Output exactly the lines that run from the start of the records to the line with "某サイトで対戦したログをlogsディレクトリに格納する。 [8, 162, 189, 171]", counting both ends, and skip the pictures.

# Stored dataset items
+ + +
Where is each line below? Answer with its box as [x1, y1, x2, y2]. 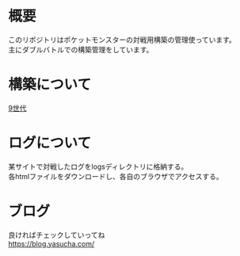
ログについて [8, 134, 92, 152]
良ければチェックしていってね [8, 230, 105, 239]
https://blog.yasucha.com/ [8, 239, 95, 248]
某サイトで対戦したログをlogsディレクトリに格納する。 [8, 162, 189, 171]
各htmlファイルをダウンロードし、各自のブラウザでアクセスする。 [8, 171, 223, 181]
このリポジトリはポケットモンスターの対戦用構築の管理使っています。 [8, 35, 236, 44]
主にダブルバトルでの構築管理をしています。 [8, 44, 154, 54]
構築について [8, 76, 92, 94]
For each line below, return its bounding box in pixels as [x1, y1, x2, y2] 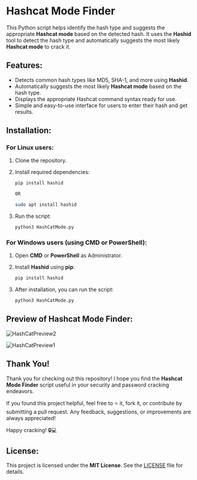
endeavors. [6, 387, 34, 394]
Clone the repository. [14, 157, 67, 164]
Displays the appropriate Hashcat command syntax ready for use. [14, 95, 177, 102]
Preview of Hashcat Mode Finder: [6, 314, 133, 324]
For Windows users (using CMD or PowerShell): [6, 238, 147, 247]
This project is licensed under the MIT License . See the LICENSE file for [6, 462, 183, 469]
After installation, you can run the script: [14, 286, 114, 293]
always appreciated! [6, 414, 56, 421]
+ + +
# Task answer
Where is each line below? Answer with its box as [x1, y1, x2, y2]. 
ログについて [8, 134, 92, 152]
良ければチェックしていってね [8, 230, 105, 239]
https://blog.yasucha.com/ [8, 239, 95, 248]
某サイトで対戦したログをlogsディレクトリに格納する。 [8, 162, 189, 171]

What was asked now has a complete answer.